电子猫凑过去闻了闻,棉布的气味里混着油盐的香,像在厨房里挂了很多年晒了很多次太阳留下的。它用爪子碰了碰围裙兜,兜口已经松垮了,能看见里面垫了一层布。程自在说这兜还补过,云昭说是的,以前你奶奶把零钱、钥匙都放这个兜里,兜磨破了就补一块,补了好几次。
沈知白从书房出来,接过围裙看了看,说这布是手工织的土布,现在买不到了。云昭说以前的人都自己织布,自己缝衣服。程自在把围裙拿回去,在自己身上比了比,围裙太短了,只到大腿。他说奶奶个子矮,这件围裙她穿正合适。沈知白说围裙是厨房里的见证者,每一道污渍都是一顿饭。

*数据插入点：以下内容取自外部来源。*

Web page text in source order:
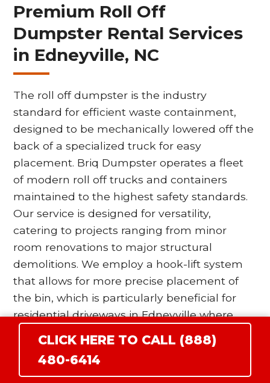
Premium Roll Off
Dumpster Rental Services
in Edneyville, NC
The roll off dumpster is the industry
standard for efficient waste containment,
designed to be mechanically lowered off the
back of a specialized truck for easy
placement. Briq Dumpster operates a fleet
of modern roll off trucks and containers
maintained to the highest safety standards.
Our service is designed for versatility,
catering to projects ranging from minor
room renovations to major structural
demolitions. We employ a hook-lift system
that allows for more precise placement of
the bin, which is particularly beneficial for
residential driveways in Edneyville where
trained to utilize wood blocking and surface
protection protocols to ensure that the
CLICK HERE TO CALL (888)
480-6414
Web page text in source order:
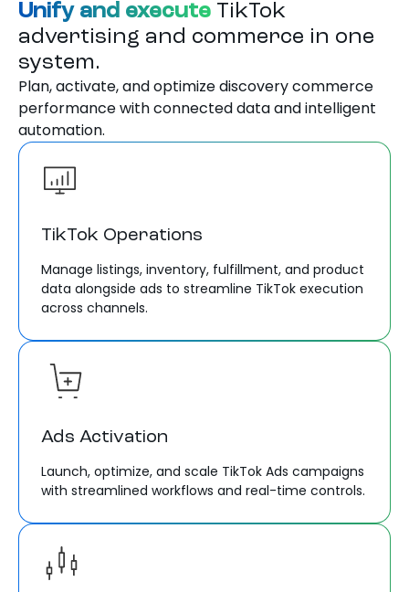
Unify and execute TikTok
advertising and commerce in one
system.
Plan, activate, and optimize discovery commerce
performance with connected data and intelligent
automation.
TikTok Operations
Manage listings, inventory, fulfillment, and product
data alongside ads to streamline TikTok execution
across channels.
Ads Activation
Launch, optimize, and scale TikTok Ads campaigns
with streamlined workflows and real-time controls.
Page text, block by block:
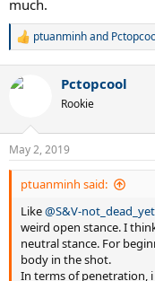
and the same camera
program especially for
strokes, as the Mojo28
But I guess there must
to more power and
few things, that I can
Thanks a lot!
much.
R
c
n
s
:
ptuanminhand
Pctopcool
Rookie
May 2, 2019
ptuanminh said:
Like@S&V-not_dead_yet
weird open stance. I
neutral stance. For
body in the shot.
In terms of penetration,
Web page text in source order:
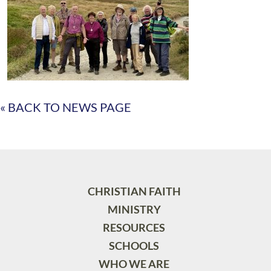
« BACK TO NEWS PAGE
CHRISTIAN FAITH
MINISTRY
RESOURCES
SCHOOLS
WHO WE ARE
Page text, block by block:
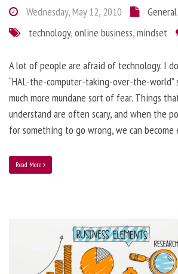
Wednesday, May 12, 2010
technology,online business,mindset
A lot of people are afraid of technology. I
“HAL-the-computer-taking-over-the-world”
much more mundane sort of fear. Things
understand are often scary, and when the
for something to go wrong, we can become
Read More

电子猫蹲在旁边,看着那条围裙被叠了又展开,展开又叠上。它伸出爪子,碰了碰绣花的花瓣,线已经毛了,像是被洗了太多次,所有棱角都磨圆了。云昭说这围裙还能用,留着擦手也行。程自在说擦手可惜了,挂回去吧,看着也好看。他把围裙搭回竹竿上,蓝色的布在风里轻轻摆了一下,又静下来。
下午的时候,云昭把那本旧相册拿出来,翻到新的一页。她把围裙挂在竹竿上的照片贴上去,蓝布被风吹得微微鼓起,绣花在阳光下显出轮廓。她在下面写了“旧围裙”三个字。程自在说这张拍得好,沈知白说也把风的重量拍进去了。电子猫跳上茶几,看着照片里的那件围裙,又转头看了看阳台竹竿上垂着的那件真围裙。它跳下茶几,走到阳台,在竹竿下面蹲下来,仰头看着围裙的下摆,在风里轻轻地动。

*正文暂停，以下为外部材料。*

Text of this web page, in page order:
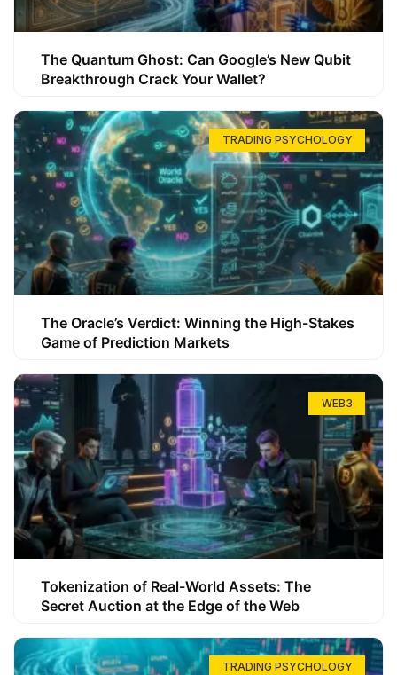
The Quantum Ghost: Can Google’s New Qubit
Breakthrough Crack Your Wallet?
TRADING PSYCHOLOGY
The Oracle’s Verdict: Winning the High-Stakes
Game of Prediction Markets
WEB3
Tokenization of Real-World Assets: The
Secret Auction at the Edge of the Web
TRADING PSYCHOLOGY
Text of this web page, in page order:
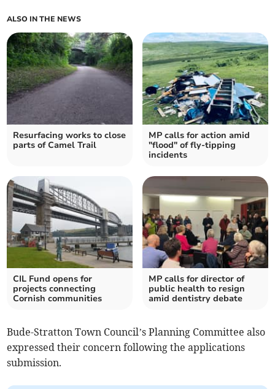
ALSO IN THE NEWS
Resurfacing works to close
parts of Camel Trail
MP calls for action amid
"flood" of fly-tipping
incidents
CIL Fund opens for
projects connecting
Cornish communities
MP calls for director of
public health to resign
amid dentistry debate
Bude-Stratton Town Council’s Planning Committee also
expressed their concern following the applications
submission.
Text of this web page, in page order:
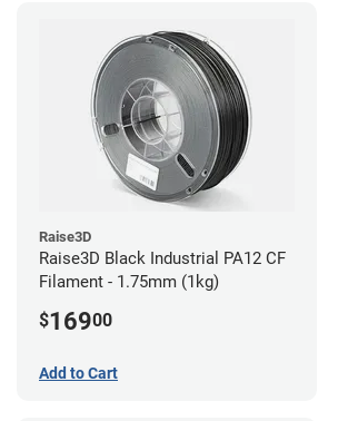
Raise3D
Raise3D Black Industrial PA12 CF
Filament - 1.75mm (1kg)
$16900
Add to Cart
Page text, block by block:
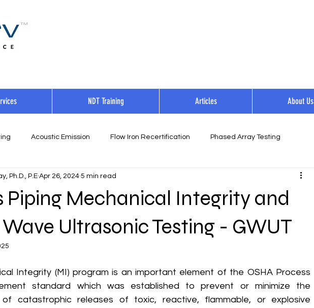
NDT Training Articles About Us
Acoustic Emission Flow Iron Recertification Phased Array Testing
Piping Mechanical Integrity and
Ultrasonic Testing - GWUT
Ph.D., P.E Apr 26, 2024 5 min read
standard which was established to prevent or minimize the
of catastrophic releases of toxic, reactive, flammable, or explosive
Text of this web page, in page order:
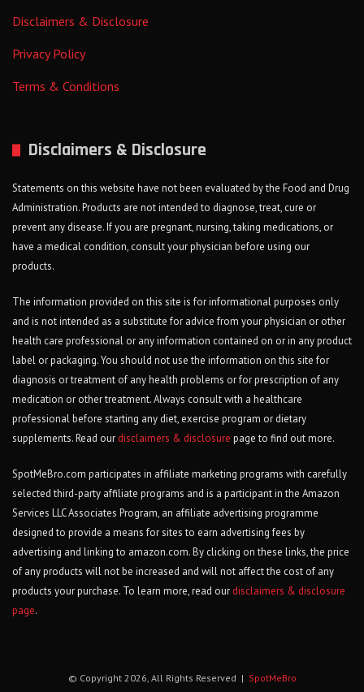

夜深了,月光照在阳台竹竿上,围裙垂着,蓝色的布面在夜里几乎成了黑色,绣花的轮廓看不清了。电子猫还蹲在下面,风从竹竿旁边绕过去,围裙下摆微微掀起又落下,像是有人在走动时带起的风。它把下巴搁在阳台地面上,望着那件围裙,闻着风里残留的油盐味。远处海洋馆的灯光还亮着,和围裙胸口那朵褪色的小花一样,在夜色里,静静的。它不知道这件围裙以后还会不会被穿起来,也许会被再系在腰上,走进厨房,掀起灶台上的锅盖,也许会被一直挂在竹竿上,布更白,线更毛。但它知道,现在它在这里,在竹竿下面,和它在一起。它想起云昭说过的话,你奶奶的围裙,做饭的时候都穿着。一个人,在灶台前,围着这件蓝布围裙,蒸一锅馒头,炒一碟青菜,围裙上落了面粉,溅了油点,都被洗掉了,又落上去,又洗掉。后来人不穿了,围裙被挂在竹竿上,被风干了又吹湿,被收下来叠过,又被挂回去,被一只猫蹲在下面看着,等着下一顿饭,也许明天就有,也许永远没有。